Alessandra Bilardi - From your laptop to all resources you need by your Jupyter notebook | PyData

Learn how to use Dask, a Python library for parallelism, to parallelize your machine learning tasks on the cloud. Discover how to set up a Dask cluster on AWS and use Dask cloud provider to scale your Python tools.

Key takeaways
  • Dask is a general-purpose Python library for parallelism for CPUs and Shit-learn only uses one.
  • Dask cloud provider supports four cloud providers: AWS, Azure, Google Platform, and OpenStack.
  • Dask distributed is the collection that we will use to create the cluster and some system libraries.
  • Dask cluster is our layer to follow.
  • The client is our notebook or our code.

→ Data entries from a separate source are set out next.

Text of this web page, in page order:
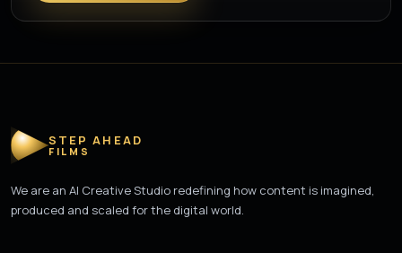
STEP AHEAD
FILMS
We are an AI Creative Studio redefining how content is imagined,
produced and scaled for the digital world.
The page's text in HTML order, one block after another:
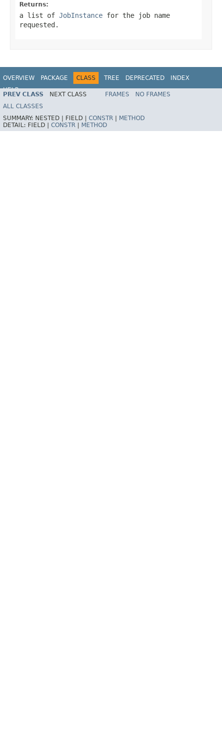
Returns:
a list of JobInstance for the job name
requested.
OVERVIEW PACKAGE CLASS TREE DEPRECATED
INDEX
HELP
PREV CLASS NEXT CLASS FRAMES
NO FRAMES
ALL CLASSES
SUMMARY: NESTED | FIELD | CONSTR
METHOD
DETAIL: FIELD | CONSTR METHOD
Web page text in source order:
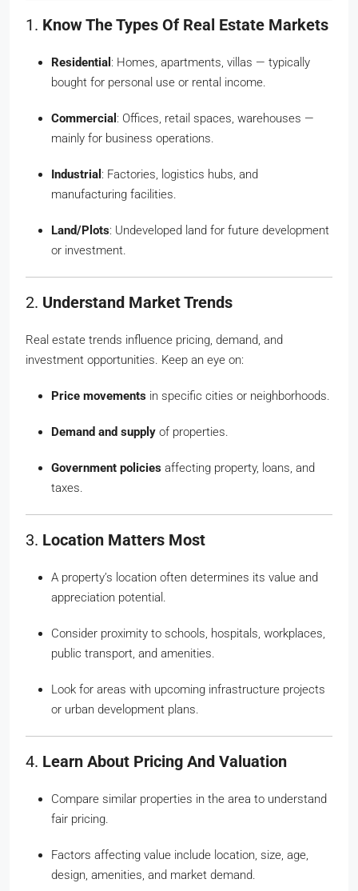
1. Know The Types Of Real Estate Markets
Residential : Homes, apartments, villas — typically
bought for personal use or rental income.
Commercial : Offices, retail spaces, warehouses —
mainly for business operations.
Industrial : Factories, logistics hubs, and
manufacturing facilities.
Land/Plots: Undeveloped land for future development
or investment.
2. Understand Market Trends
Real estate trends influence pricing, demand, and
investment opportunities. Keep an eye on:
Price movements in specific cities or neighborhoods.
Demand and supply of properties.
Government policies affecting property, loans, and
taxes.
3. Location Matters Most
A property’s location often determines its value and
appreciation potential.
Consider proximity to schools, hospitals, workplaces,
public transport, and amenities.
Look for areas with upcoming infrastructure projects
or urban development plans.
4. Learn About Pricing And Valuation
Compare similar properties in the area to understand
fair pricing.
Factors affecting value include location, size, age,
design, amenities, and market demand.
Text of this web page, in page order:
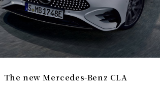
The new Mercedes-Benz CLA
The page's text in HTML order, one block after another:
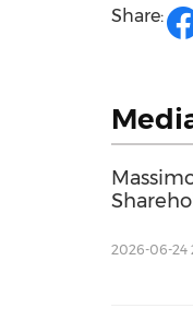
Share:
2026-06-24
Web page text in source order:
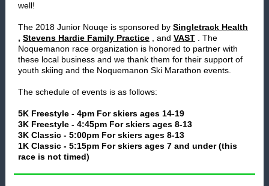
well!
The 2018 Junior Nouqe is sponsored by Singletrack Health
, Stevens Hardie Family Practice , and VAST
. The
Noquemanon race organization is honored to partner with
these local business and we thank them for their support of
youth skiing and the Noquemanon Ski Marathon events.
The schedule of events is as follows:
5K Freestyle - 4pm For skiers ages 14-19
3K Freestyle - 4:45pm For skiers ages 8-13
3K Classic - 5:00pm For skiers ages 8-13
1K Classic - 5:15pm For skiers ages 7 and under (this
race is not timed)
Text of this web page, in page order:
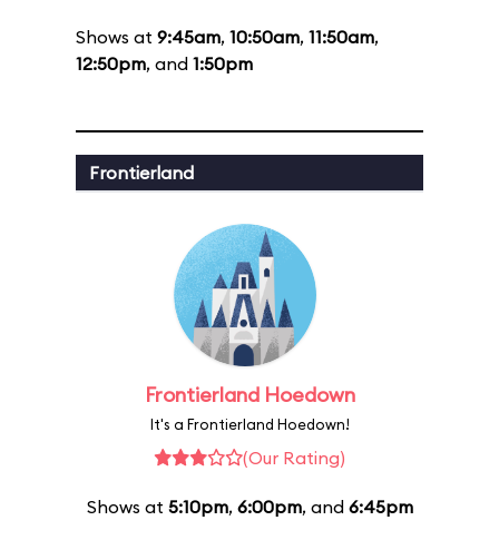
Shows at 9:45am, 10:50am, 11:50am,
12:50pm, and 1:50pm
Frontierland
Frontierland Hoedown
It's a Frontierland Hoedown!
(Our Rating)
Shows at 5:10pm, 6:00pm, and 6:45pm
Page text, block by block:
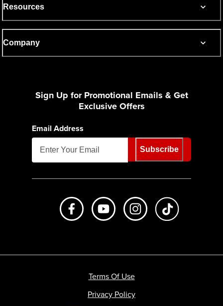
Resources
Company
Sign Up for Promotional Emails & Get
Exclusive Offers
Email Address
Subscribe
Like us on FacebookSubscribe to us on Youtube
Follow us on
Terms Of Use
Privacy Policy
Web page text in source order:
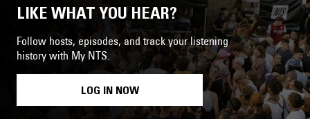
LIKE WHAT YOU HEAR?
Follow hosts, episodes, and track your listening
history with My NTS.
LOG IN NOW
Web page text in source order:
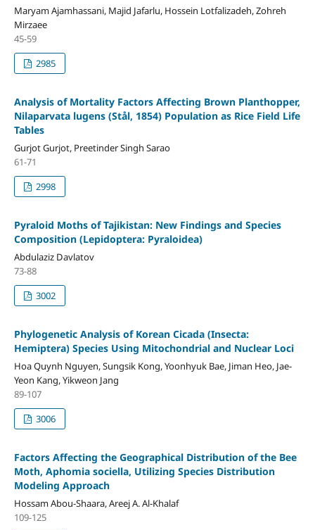
Maryam Ajamhassani, Majid Jafarlu, Hossein Lotfalizadeh, Zohreh
Mirzaee
45-59
2985
Analysis of Mortality Factors Affecting Brown Planthopper,
Nilaparvata lugens (Stål, 1854) Population as Rice Field Life
Tables
Gurjot Gurjot, Preetinder Singh Sarao
61-71
2998
Pyraloid Moths of Tajikistan: New Findings and Species
Composition (Lepidoptera: Pyraloidea)
Abdulaziz Davlatov
73-88
3002
Phylogenetic Analysis of Korean Cicada (Insecta:
Hemiptera) Species Using Mitochondrial and Nuclear Loci
Hoa Quynh Nguyen, Sungsik Kong, Yoonhyuk Bae, Jiman Heo, Jae-
Yeon Kang, Yikweon Jang
89-107
3006
Factors Affecting the Geographical Distribution of the Bee
Moth, Aphomia sociella, Utilizing Species Distribution
Modeling Approach
Hossam Abou-Shaara, Areej A. Al-Khalaf
109-125
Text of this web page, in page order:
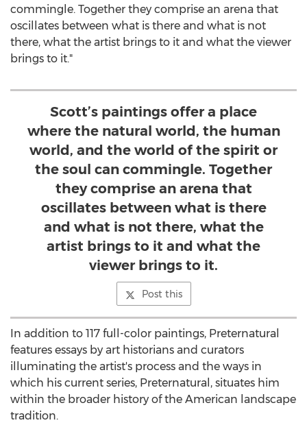
commingle. Together they comprise an arena that
oscillates between what is there and what is not
there, what the artist brings to it and what the viewer
brings to it."
Scott’s paintings offer a place
where the natural world, the human
world, and the world of the spirit or
the soul can commingle. Together
they comprise an arena that
oscillates between what is there
and what is not there, what the
artist brings to it and what the
viewer brings to it.
Post this
In addition to 117 full-color paintings, Preternatural
features essays by art historians and curators
illuminating the artist's process and the ways in
which his current series, Preternatural, situates him
within the broader history of the American landscape
tradition.
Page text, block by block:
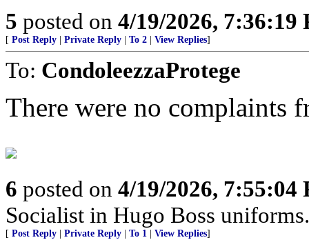
5 posted on 4/19/2026, 7:36:19
[ Post Reply Private Reply To 2 View Replies]
To: CondoleezzaProtege
There were no complaints
6 posted on 4/19/2026, 7:55:04
Socialist in Hugo Boss
[ Post Reply Private Reply To 1 View Replies]
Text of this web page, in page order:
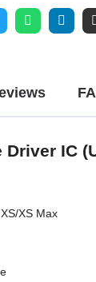
Driver IC
XS Max
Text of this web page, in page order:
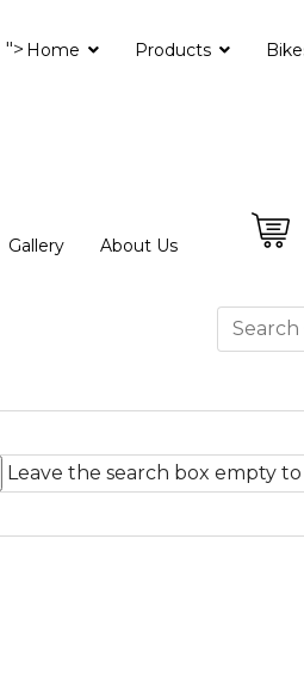
"> Home Products
Gallery About Us
Leave the search box empty
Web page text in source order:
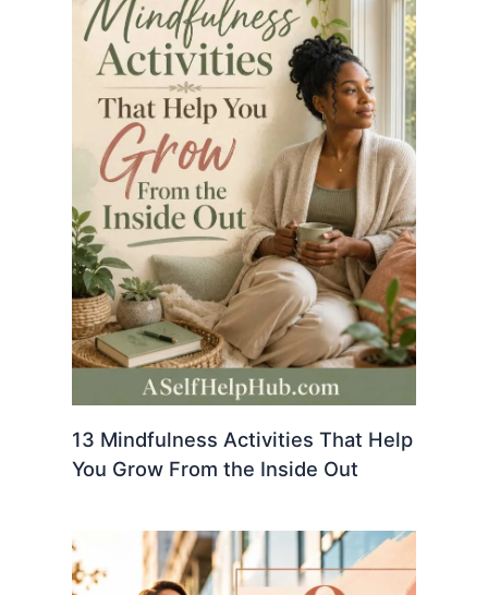
13 Mindfulness Activities That Help
You Grow From the Inside Out
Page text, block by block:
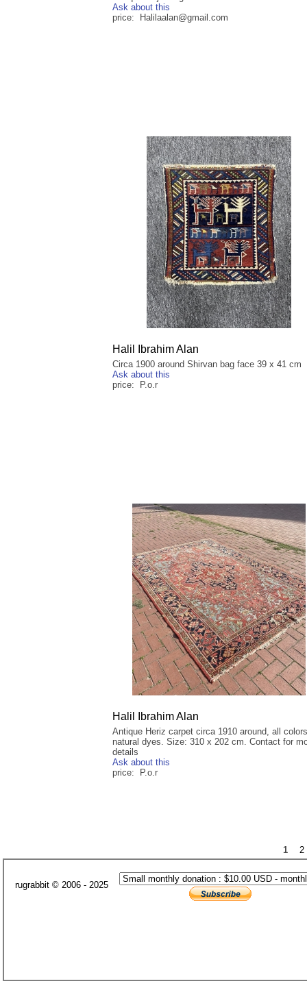
Ask about this
price: Halilaalan@gmail.com
Halil Ibrahim Alan
Circa 1900 around Shirvan bag face 39 x 41 cm
Ask about this
price: P.o.r
Halil Ibrahim Alan
Antique Heriz carpet circa 1910 around, all colors
natural dyes. Size: 310 x 202 cm. Contact for
details
Ask about this
price: P.o.r
1 2
rugrabbit © 2006 - 2025
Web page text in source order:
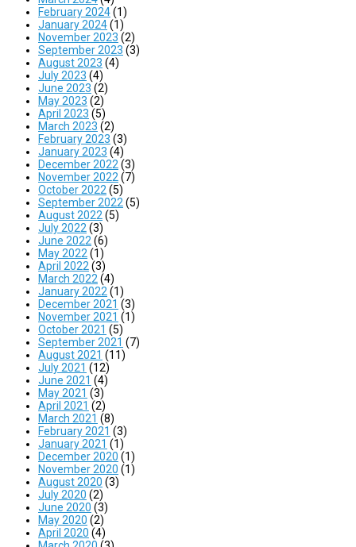
February 2024(1)
January 2024(1)
November 2023 (2)
September 2023 (3)
August 2023 (4)
July 2023 (4)
June 2023 (2)
May 2023 (2)
April 2023 (5)
March 2023 (2)
February 2023 (3)
January 2023 (4)
December 2022(3)
November 2022(7)
October 2022(5)
September 2022(5)
August 2022(5)
July 2022(3)
June 2022(6)
May 2022(1)
April 2022(3)
March 2022(4)
January 2022(1)
December 2021 (3)
November 2021 (1)
October 2021 (5)
September 2021 (7)
August 2021 (11)
July 2021 (12)
June 2021 (4)
May 2021 (3)
April 2021 (2)
March 2021 (8)
February 2021 (3)
January 2021 (1)
December 2020 (1)
November 2020 (1)
August 2020 (3)
July 2020 (2)
June 2020 (3)
May 2020 (2)
April 2020 (4)
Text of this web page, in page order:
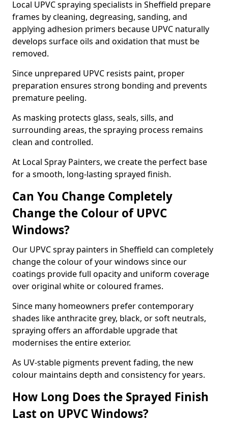
Local UPVC spraying specialists in Sheffield prepare
frames by cleaning, degreasing, sanding, and
applying adhesion primers because UPVC naturally
develops surface oils and oxidation that must be
removed.
Since unprepared UPVC resists paint, proper
preparation ensures strong bonding and prevents
premature peeling.
As masking protects glass, seals, sills, and
surrounding areas, the spraying process remains
clean and controlled.
At Local Spray Painters, we create the perfect base
for a smooth, long-lasting sprayed finish.
Can You Change Completely
Change the Colour of UPVC
Windows?
Our UPVC spray painters in Sheffield can completely
change the colour of your windows since our
coatings provide full opacity and uniform coverage
over original white or coloured frames.
Since many homeowners prefer contemporary
shades like anthracite grey, black, or soft neutrals,
spraying offers an affordable upgrade that
modernises the entire exterior.
As UV-stable pigments prevent fading, the new
colour maintains depth and consistency for years.
How Long Does the Sprayed Finish
Last on UPVC Windows?
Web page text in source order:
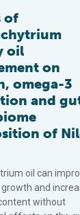
of
oil
on
omega-3
and
of
oil can
growth and
without
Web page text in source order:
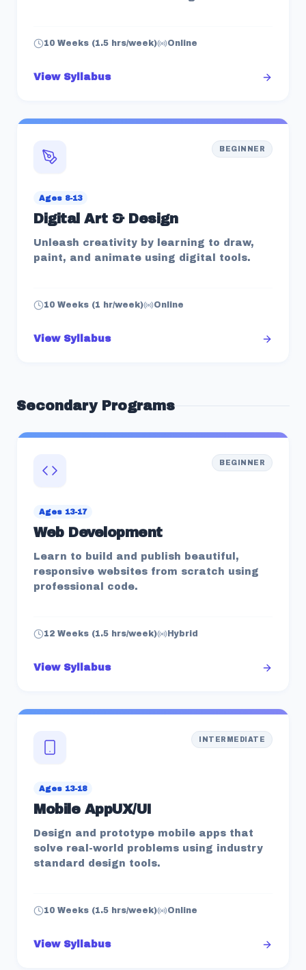
10 Weeks (1.5 hrs/week) Online
View Syllabus
BEGINNER
Ages 8-13
Digital Art & Design
Unleash creativity by learning to draw,
paint, and animate using digital tools.
10 Weeks (1 hr/week) Online
View Syllabus
SecondaryPrograms
BEGINNER
Ages 13-17
Web Development
Learn to build and publish beautiful,
responsive websites from scratch using
professional code.
12 Weeks (1.5 hrs/week) Hybrid
View Syllabus
INTERMEDIATE
Ages 13-18
Mobile AppUX/UI
Design and prototype mobile apps that
solve real-world problems using industry
standard design tools.
10 Weeks (1.5 hrs/week) Online
View Syllabus
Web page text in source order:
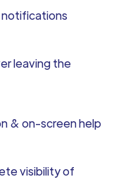
notifications
leaving the
& on-screen help
visibility of
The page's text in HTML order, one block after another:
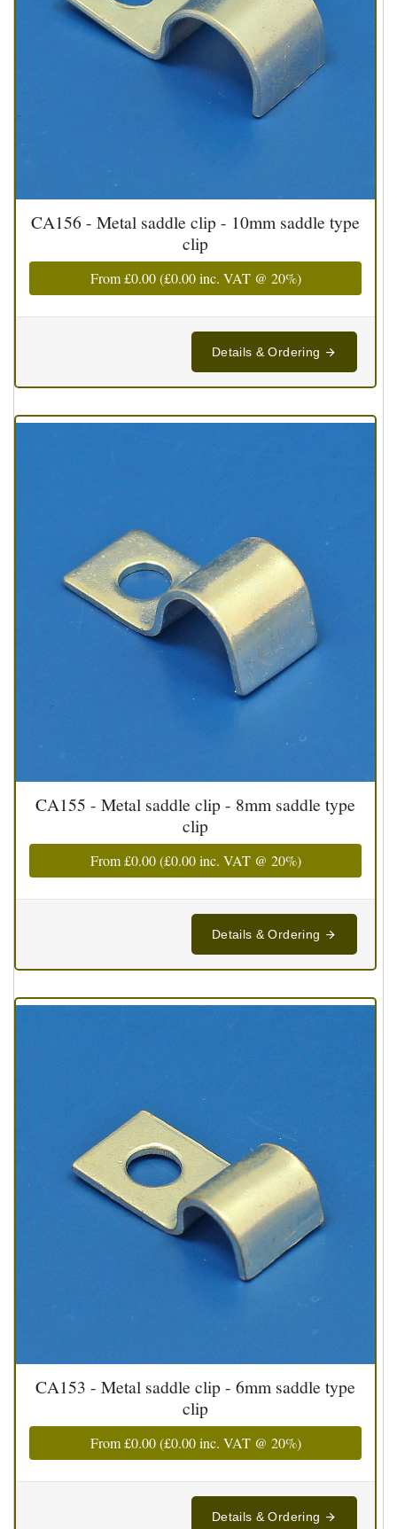
CA156 - Metal saddle clip - 10mm saddle type
clip
From£0.00(£0.00inc. VAT @ 20%)
Details & Ordering
CA155 - Metal saddle clip - 8mm saddle type
clip
From£0.00(£0.00inc. VAT @ 20%)
Details & Ordering
CA153 - Metal saddle clip - 6mm saddle type
clip
From£0.00(£0.00inc. VAT @ 20%)
Details & Ordering
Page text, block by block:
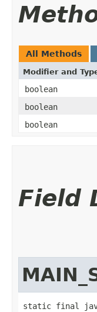
All Methods
Modifier and
boolean
boolean
boolean
Field
static final
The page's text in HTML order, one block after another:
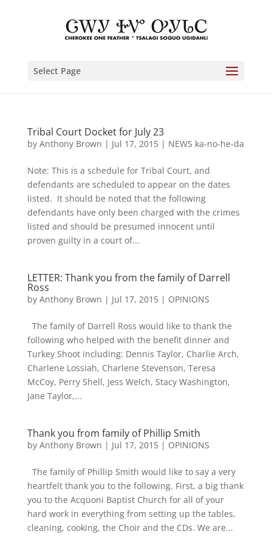
Select Page
Tribal Court Docket for July 23
by Anthony Brown | Jul 17, 2015| NEWS ka-no-he-da
Note: This is a schedule for Tribal Court, and
defendants are scheduled to appear on the dates
listed. It should be noted that the following
defendants have only been charged with the crimes
listed and should be presumed innocent until
proven guilty in a court of...
LETTER: Thank you from the family of Darrell
Ross
by Anthony Brown | Jul 17, 2015| OPINIONS
The family of Darrell Ross would like to thank the
following who helped with the benefit dinner and
Turkey Shoot including: Dennis Taylor, Charlie Arch,
Charlene Lossiah, Charlene Stevenson, Teresa
McCoy, Perry Shell, Jess Welch, Stacy Washington,
Jane Taylor,...
Thank you from family of Phillip Smith
by Anthony Brown | Jul 17, 2015| OPINIONS
The family of Phillip Smith would like to say a very
heartfelt thank you to the following. First, a big thank
you to the Acquoni Baptist Church for all of your
hard work in everything from setting up the tables,
cleaning, cooking, the Choir and the CDs. We are...
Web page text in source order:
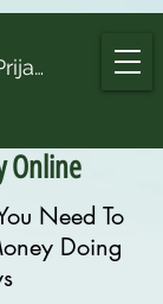
Online
Need To
Doing
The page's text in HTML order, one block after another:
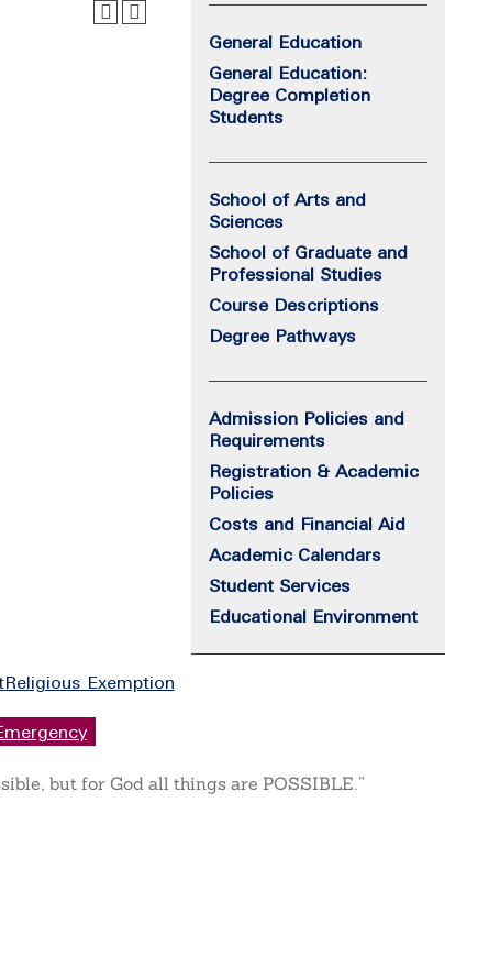
General Education
General Education:
Degree Completion
Students
School of Arts and
Sciences
School of Graduate and
Professional Studies
Course Descriptions
Degree Pathways
Admission Policies and
Requirements
Registration & Academic
Policies
Costs and Financial Aid
Academic Calendars
Student Services
Educational Environment
Religious Exemption
but for God all things are POSSIBLE.”
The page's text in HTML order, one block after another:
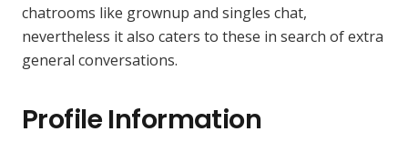
chatrooms like grownup and singles chat,
nevertheless it also caters to these in search of extra
general conversations.
Profile Information
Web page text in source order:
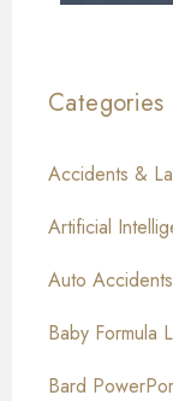
Categories
Accidents &
Artificial
Auto Accidents
Baby Formula
Bard

  • The scheduler is the state of the workers.
  • The workers are who computes the tasks, our statements that we want to parallelize.
  • We can use a library or a combo of libraries that today are useful to manage resources in the cloud.
  • We need to configure AWS to create an account.
  • We need to install AWS command line and all packages that we need.
  • We need to create a cluster on AWS.
  • We need to configure the credentials that we just created.
  • We can now use Dask cloud provider to parallelize our Shit-learn statements.
  • We can use Dask cloud provider to scale our Python tools.